Dataset excerpts
.....

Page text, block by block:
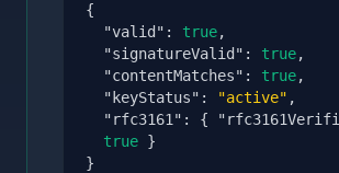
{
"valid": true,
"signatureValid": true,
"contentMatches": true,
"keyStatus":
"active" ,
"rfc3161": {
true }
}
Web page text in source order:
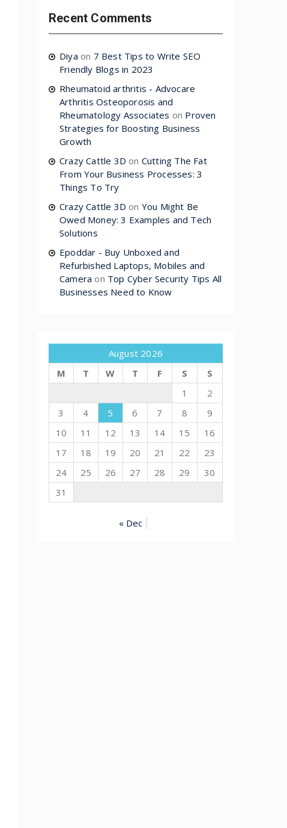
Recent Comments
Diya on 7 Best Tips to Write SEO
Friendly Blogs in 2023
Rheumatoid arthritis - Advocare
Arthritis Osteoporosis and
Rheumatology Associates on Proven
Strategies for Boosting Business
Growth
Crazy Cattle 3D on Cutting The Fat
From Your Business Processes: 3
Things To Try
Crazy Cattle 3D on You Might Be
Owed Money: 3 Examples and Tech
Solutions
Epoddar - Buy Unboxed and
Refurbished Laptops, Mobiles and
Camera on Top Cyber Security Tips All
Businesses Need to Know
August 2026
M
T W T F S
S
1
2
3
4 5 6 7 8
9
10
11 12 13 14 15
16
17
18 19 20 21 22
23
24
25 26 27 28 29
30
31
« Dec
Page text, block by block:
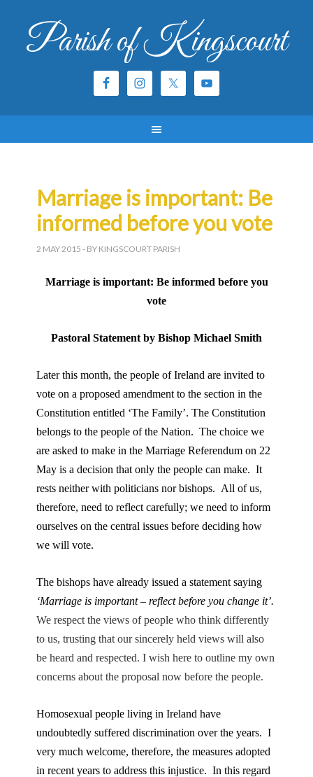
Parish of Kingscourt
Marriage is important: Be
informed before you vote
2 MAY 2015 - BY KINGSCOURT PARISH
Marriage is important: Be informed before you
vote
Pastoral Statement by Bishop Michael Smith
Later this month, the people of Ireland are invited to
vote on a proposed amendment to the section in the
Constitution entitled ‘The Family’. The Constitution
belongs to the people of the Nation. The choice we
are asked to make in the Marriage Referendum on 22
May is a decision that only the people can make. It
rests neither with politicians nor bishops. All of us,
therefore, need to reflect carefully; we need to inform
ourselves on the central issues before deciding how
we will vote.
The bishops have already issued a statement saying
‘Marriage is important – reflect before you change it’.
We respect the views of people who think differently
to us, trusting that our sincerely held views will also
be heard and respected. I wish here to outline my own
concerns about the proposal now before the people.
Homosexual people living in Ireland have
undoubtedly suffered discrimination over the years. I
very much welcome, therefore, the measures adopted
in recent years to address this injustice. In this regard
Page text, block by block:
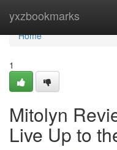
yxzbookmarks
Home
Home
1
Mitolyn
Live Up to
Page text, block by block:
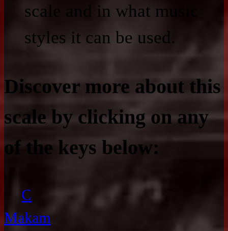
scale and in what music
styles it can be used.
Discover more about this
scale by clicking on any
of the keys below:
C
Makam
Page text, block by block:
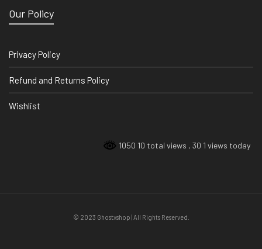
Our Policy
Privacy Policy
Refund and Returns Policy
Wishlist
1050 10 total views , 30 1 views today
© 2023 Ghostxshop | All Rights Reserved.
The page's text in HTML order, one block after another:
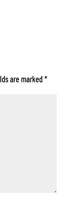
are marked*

.....

> _Work to be completed_: Look above for the line containing "Privacy Policy", then retype it and each line after it to the end of the records, exactly and without pictures.

> _Task result_:
Privacy Policy
Refund and Returns Policy
Wishlist
1050 10 total views , 30 1 views today
© 2023 Ghostxshop | All Rights Reserved.
The page's text in HTML order, one block after another:
are marked*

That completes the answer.